In Carbonates there is no clear relationship of pore throat size to pore body size, thus measuring BVI T2 cutoff per rock type becames important although challenging. This paper covers the importance of following correct laboratory procedures, quality assurance of laboratory experimential data, and innovative methods to determine reliable T2 cutoff which otherwise are very low and not practical to apply in the NMR log domain.
NMR analysis was performed with a 2 MHz field instrument using a CPMG sequence and sufficient echo trains to acquire reliable T2 distribution. T2 cutoff was determined on core samples with a wide range of porosity, permeability, and rock types. Core samples were analyzed for T2 distribution at elevated temperature and pressure. First the cores were saturated with formation brine to 100% Sw, followed by desaturation using the porous plate pressure equilibrium method to Swirr. Initially, desaturation with gas provided very low T2 cutoffs; desaturation steps were repeated using a lab oil with reservoir property to investigate its positive impact on the T2 cutoffs and to use in the NMR log domain.

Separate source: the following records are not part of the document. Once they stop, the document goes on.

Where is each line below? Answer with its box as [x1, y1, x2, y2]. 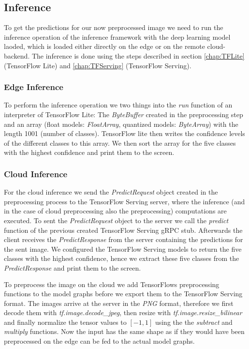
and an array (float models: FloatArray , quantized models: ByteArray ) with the [4, 119, 238, 129]
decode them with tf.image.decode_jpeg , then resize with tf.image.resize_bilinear [4, 307, 242, 318]
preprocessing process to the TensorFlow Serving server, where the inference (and [4, 196, 245, 206]
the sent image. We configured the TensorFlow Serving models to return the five [4, 243, 242, 254]
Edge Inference [4, 81, 63, 93]
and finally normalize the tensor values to [4, 317, 127, 327]
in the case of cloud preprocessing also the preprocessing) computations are [4, 206, 227, 216]
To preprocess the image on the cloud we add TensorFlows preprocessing [4, 279, 220, 289]
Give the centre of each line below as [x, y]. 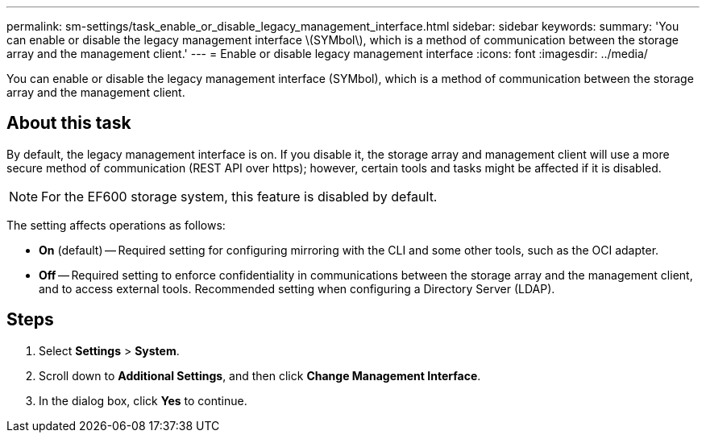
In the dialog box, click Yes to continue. [143, 400]
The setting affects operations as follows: [116, 225]
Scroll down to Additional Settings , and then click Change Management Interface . [260, 375]
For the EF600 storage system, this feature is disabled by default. [239, 196]
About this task [69, 123]
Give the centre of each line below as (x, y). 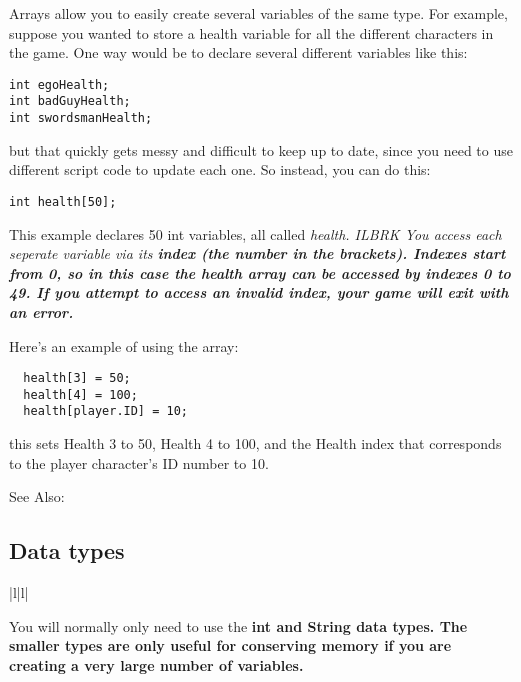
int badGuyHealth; (70, 101)
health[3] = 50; (77, 378)
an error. (41, 311)
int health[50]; (63, 201)
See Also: (37, 496)
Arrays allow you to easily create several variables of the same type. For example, (258, 13)
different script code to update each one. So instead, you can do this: (220, 169)
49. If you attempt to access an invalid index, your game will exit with (259, 292)
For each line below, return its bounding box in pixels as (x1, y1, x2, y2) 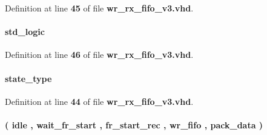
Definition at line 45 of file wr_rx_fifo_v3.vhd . (5, 2, 194, 14)
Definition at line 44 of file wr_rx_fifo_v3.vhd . (5, 95, 194, 107)
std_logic (5, 25, 45, 38)
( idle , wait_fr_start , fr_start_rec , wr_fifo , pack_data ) (5, 118, 263, 131)
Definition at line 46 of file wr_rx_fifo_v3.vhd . (5, 48, 194, 61)
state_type (5, 72, 52, 84)
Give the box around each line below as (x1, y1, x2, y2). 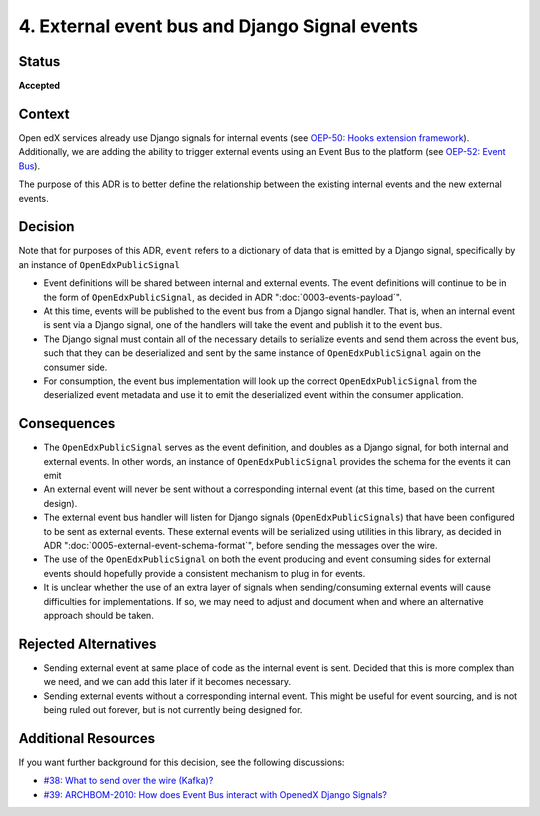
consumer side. (43, 361, 108, 373)
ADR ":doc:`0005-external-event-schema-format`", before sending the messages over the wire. (43, 539, 438, 551)
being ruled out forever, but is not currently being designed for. (43, 704, 303, 716)
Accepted (18, 80, 60, 92)
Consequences (18, 415, 116, 432)
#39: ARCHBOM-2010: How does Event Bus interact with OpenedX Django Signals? (43, 788, 388, 800)
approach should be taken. (43, 609, 154, 621)
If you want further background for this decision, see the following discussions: (18, 756, 345, 768)
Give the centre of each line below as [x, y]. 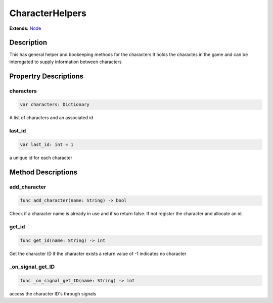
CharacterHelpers [48, 13]
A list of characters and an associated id [51, 118]
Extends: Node [25, 28]
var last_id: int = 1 [47, 144]
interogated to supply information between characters [65, 62]
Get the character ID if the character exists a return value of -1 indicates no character [98, 254]
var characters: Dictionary [55, 105]
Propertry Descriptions [46, 76]
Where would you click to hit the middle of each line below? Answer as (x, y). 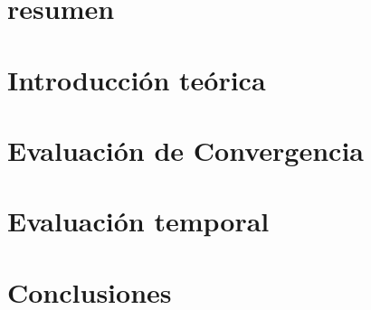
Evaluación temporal (138, 221)
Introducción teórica (137, 79)
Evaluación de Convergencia (185, 150)
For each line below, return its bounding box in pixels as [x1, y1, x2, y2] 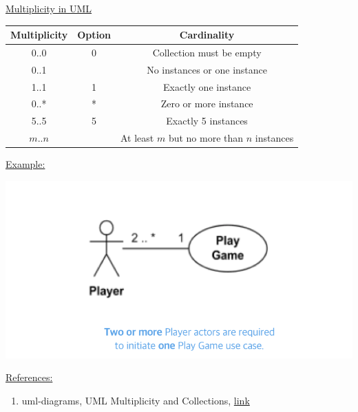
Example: [6, 157, 45, 171]
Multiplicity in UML [6, 1, 92, 15]
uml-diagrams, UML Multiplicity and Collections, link [21, 393, 250, 407]
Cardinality [179, 28, 235, 42]
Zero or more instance [160, 96, 253, 111]
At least [120, 131, 154, 145]
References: [6, 370, 53, 384]
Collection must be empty [152, 45, 262, 59]
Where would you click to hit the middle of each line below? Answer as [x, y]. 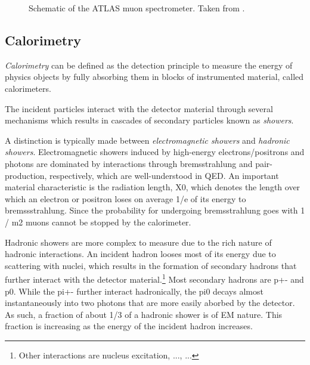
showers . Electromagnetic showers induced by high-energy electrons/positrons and [155, 152]
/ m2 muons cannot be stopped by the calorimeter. [98, 222]
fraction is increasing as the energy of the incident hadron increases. [129, 326]
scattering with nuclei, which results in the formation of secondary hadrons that [151, 265]
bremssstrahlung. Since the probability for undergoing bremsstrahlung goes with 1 [155, 210]
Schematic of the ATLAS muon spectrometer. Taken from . [137, 8]
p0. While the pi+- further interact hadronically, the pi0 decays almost [134, 291]
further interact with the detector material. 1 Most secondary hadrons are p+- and [154, 278]
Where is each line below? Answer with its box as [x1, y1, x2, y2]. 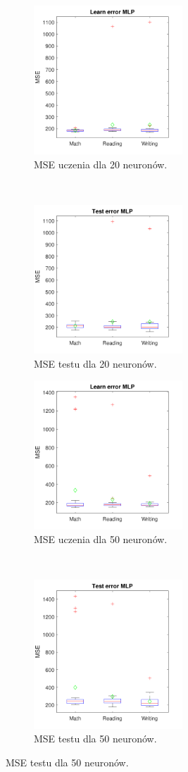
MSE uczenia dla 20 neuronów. [34, 156, 168, 171]
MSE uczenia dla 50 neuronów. [34, 532, 168, 547]
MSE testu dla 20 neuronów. [34, 356, 157, 371]
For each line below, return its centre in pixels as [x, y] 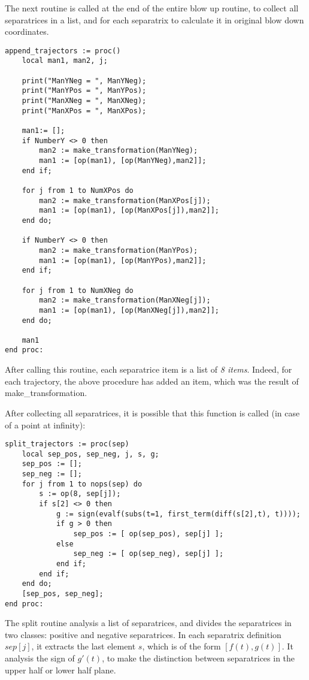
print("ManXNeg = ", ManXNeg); [84, 101]
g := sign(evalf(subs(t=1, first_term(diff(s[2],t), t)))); [178, 514]
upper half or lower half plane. [60, 670]
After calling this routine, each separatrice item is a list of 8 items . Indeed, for [149, 369]
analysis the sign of [40, 658]
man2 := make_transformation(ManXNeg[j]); [125, 300]
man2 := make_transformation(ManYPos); [119, 250]
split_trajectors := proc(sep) [67, 444]
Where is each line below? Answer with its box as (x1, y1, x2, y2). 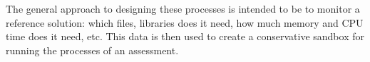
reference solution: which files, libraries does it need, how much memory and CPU (6, 15, 364, 30)
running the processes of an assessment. (6, 42, 179, 57)
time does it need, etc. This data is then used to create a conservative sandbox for (6, 29, 364, 44)
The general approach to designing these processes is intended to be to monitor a (6, 1, 360, 15)
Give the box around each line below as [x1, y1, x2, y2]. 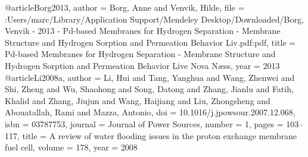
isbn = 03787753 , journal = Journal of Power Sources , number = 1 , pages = [5, 117, 284, 130]
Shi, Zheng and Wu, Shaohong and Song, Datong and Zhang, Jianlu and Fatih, [5, 83, 294, 95]
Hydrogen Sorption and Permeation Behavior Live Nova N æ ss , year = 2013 [5, 59, 280, 71]
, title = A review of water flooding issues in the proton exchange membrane [17, 129, 297, 142]
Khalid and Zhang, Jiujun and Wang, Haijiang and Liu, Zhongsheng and [5, 94, 270, 106]
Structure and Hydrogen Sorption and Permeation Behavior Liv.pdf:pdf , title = [5, 36, 296, 48]
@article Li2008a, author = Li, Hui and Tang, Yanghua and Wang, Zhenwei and [5, 71, 295, 83]
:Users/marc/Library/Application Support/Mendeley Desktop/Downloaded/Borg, [5, 12, 304, 25]
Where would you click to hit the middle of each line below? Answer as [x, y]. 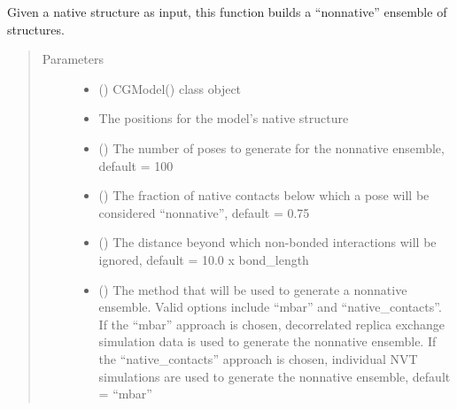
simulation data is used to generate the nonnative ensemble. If [267, 341]
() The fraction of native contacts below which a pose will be [264, 195]
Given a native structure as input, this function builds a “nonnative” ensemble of [227, 12]
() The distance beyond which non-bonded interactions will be [267, 242]
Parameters [73, 59]
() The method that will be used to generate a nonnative [253, 289]
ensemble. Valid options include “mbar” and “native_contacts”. [270, 307]
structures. [36, 29]
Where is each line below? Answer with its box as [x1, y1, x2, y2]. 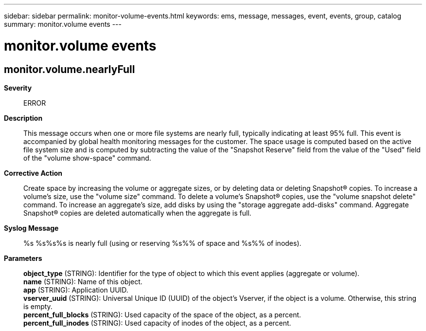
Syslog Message [4, 223, 59, 232]
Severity [4, 83, 32, 92]
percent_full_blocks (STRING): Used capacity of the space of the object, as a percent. [23, 310, 302, 319]
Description [4, 113, 43, 122]
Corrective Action [4, 168, 62, 177]
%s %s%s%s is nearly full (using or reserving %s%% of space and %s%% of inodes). [23, 239, 302, 247]
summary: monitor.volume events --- [4, 20, 122, 28]
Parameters [4, 254, 42, 262]
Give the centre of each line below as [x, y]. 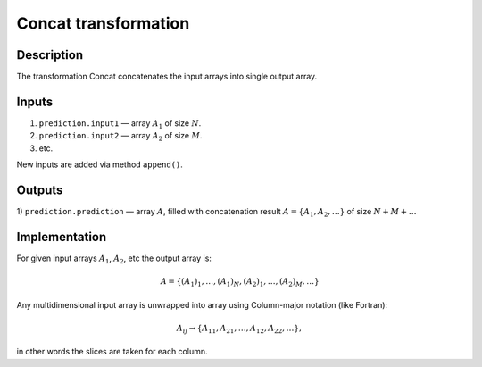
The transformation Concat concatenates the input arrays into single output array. [167, 77]
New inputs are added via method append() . [100, 164]
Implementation [62, 237]
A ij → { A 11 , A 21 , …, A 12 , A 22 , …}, [239, 329]
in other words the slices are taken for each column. [112, 352]
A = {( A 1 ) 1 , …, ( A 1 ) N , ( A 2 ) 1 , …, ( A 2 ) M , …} [240, 283]
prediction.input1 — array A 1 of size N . [120, 124]
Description [50, 55]
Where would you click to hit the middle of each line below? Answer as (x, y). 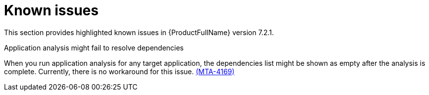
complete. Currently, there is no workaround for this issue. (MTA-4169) (119, 71)
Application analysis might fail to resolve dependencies (94, 47)
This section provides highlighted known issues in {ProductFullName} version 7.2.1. (139, 32)
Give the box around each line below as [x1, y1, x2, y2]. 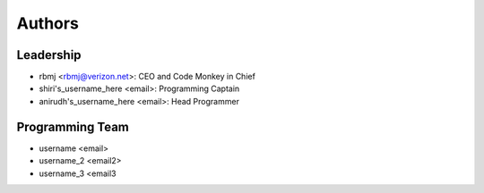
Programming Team [16, 119, 130, 134]
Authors [16, 13, 80, 33]
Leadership [16, 47, 82, 63]
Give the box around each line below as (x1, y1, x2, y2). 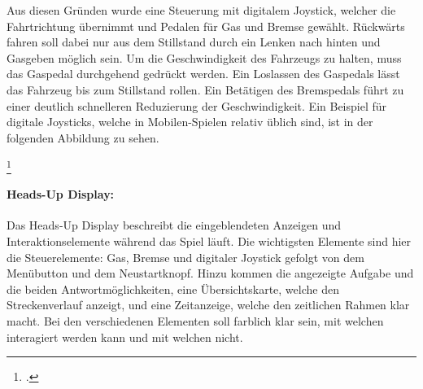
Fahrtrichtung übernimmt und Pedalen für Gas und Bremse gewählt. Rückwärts (7, 17, 405, 34)
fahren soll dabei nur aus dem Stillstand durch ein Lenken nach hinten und (7, 33, 381, 50)
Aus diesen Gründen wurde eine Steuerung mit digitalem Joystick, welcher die (7, 2, 396, 18)
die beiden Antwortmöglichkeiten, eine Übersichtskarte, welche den (7, 280, 339, 297)
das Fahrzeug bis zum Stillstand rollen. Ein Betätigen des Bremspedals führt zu (7, 81, 404, 98)
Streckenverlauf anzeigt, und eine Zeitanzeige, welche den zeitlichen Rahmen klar (7, 296, 410, 313)
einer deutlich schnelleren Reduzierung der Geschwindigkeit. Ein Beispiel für (7, 97, 387, 114)
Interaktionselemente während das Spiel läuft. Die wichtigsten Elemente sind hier (7, 233, 412, 250)
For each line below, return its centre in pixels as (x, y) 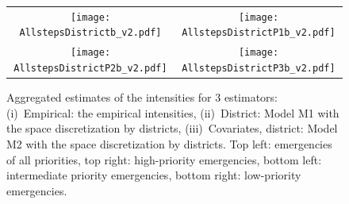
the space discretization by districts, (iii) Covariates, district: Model (172, 128)
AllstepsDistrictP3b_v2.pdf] (259, 68)
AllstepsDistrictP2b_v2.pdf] (90, 68)
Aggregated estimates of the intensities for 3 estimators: (142, 97)
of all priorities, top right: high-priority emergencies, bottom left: (164, 159)
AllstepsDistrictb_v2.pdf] (90, 33)
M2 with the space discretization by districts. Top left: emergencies (169, 143)
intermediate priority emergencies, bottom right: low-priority (154, 175)
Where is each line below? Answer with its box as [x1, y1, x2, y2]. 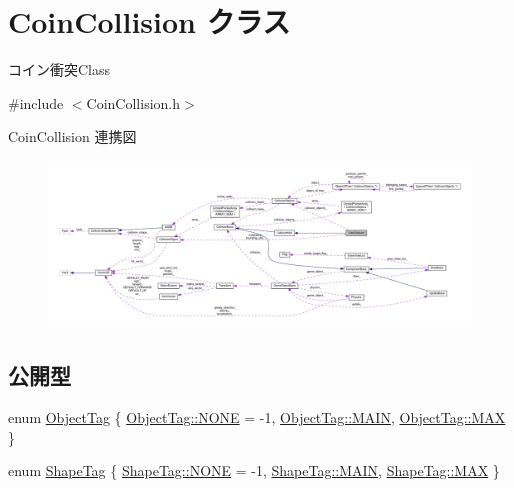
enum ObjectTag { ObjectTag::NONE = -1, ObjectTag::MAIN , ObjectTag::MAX [8, 407, 506, 428]
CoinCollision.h [86, 92, 180, 113]
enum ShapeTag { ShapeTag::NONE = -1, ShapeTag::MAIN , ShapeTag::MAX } [8, 460, 500, 481]
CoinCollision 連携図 [8, 126, 137, 147]
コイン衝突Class [8, 59, 111, 80]
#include [8, 92, 64, 113]
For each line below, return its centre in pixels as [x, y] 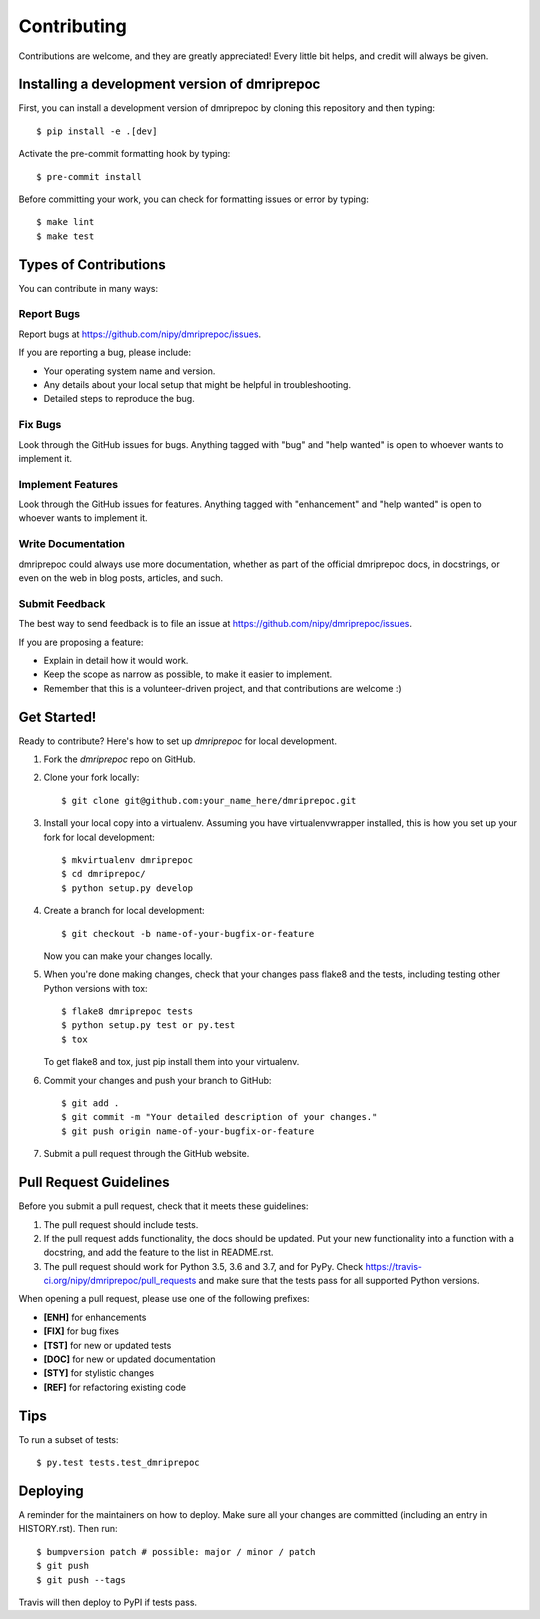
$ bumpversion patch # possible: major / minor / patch [176, 1551]
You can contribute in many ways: [88, 288]
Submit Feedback [62, 603]
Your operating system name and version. [129, 371]
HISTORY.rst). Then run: [68, 1529]
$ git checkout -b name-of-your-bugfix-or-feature [188, 933]
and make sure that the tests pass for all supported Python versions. [339, 1281]
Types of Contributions [92, 264]
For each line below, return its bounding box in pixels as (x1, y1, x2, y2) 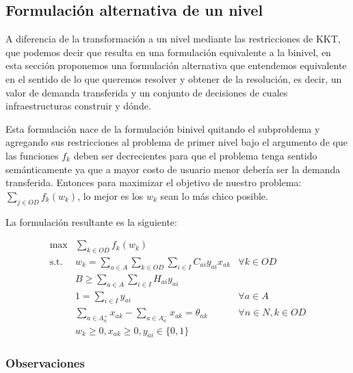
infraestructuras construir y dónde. (5, 99, 151, 113)
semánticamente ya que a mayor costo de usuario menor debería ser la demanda (5, 162, 341, 176)
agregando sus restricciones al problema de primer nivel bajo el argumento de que (5, 135, 348, 149)
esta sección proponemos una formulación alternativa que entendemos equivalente (5, 58, 347, 73)
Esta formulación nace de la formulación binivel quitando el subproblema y (5, 121, 320, 136)
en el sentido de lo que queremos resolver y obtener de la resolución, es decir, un (5, 71, 342, 86)
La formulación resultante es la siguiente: (5, 214, 177, 229)
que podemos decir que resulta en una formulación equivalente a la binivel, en (5, 44, 331, 59)
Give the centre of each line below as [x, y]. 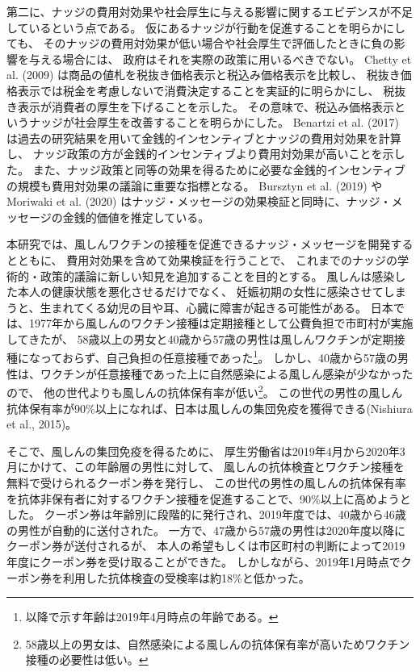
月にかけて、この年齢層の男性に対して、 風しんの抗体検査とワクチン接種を [206, 467]
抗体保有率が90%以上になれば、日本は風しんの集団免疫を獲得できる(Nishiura [210, 408]
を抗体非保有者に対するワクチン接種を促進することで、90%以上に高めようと [209, 498]
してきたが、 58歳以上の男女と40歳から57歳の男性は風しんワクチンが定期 [200, 338]
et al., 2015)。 [42, 424]
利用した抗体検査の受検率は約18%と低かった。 [186, 577]
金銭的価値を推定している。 [136, 217]
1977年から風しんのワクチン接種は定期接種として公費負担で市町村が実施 [221, 323]
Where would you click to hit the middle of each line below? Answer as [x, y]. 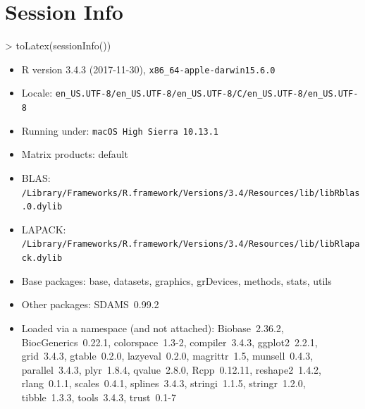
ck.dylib [42, 258]
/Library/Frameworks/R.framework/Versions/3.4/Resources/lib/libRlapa [191, 244]
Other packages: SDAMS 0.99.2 [90, 304]
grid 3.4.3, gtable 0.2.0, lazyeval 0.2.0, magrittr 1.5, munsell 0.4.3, [167, 356]
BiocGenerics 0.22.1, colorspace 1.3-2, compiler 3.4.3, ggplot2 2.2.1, [169, 342]
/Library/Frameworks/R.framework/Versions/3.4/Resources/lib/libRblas [191, 193]
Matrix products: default [75, 154]
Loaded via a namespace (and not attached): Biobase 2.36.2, [153, 328]

The T2 curve of the fully saturated plugs with brine shows a shift towards the shorter T2 time. Determination of T2 cutoff from the gas-brine system in the laboratory results in lower T2 cutoff values approximately 15 to 50 msec. This is due to the lower T2 response at the Swirr state from the combined affect of pores still partially saturated with brine and gas diffusivity affects. When desaturating with lab oil, the NMR response results in more reliable T2 cut-off of 55 to 100 msec.
NMR T2 cutoff for BVI using the oil-brine system has been determined using two methods, a conventional method where T2 cutoff is determined where the cumulative T2 value of the Sw at 100% brine equals the cumulative T2 value of the Swirr. The other method is where the T2 cutoff separates major peaks of bound and free fluid in the incremental T2 response. The conventional method posed a challenge in picking correct T2 cutoff due to various complexity as outlined in the paper. The latter method provided more reliable and better control on picking T2 cutoff to apply in the NMR log domain.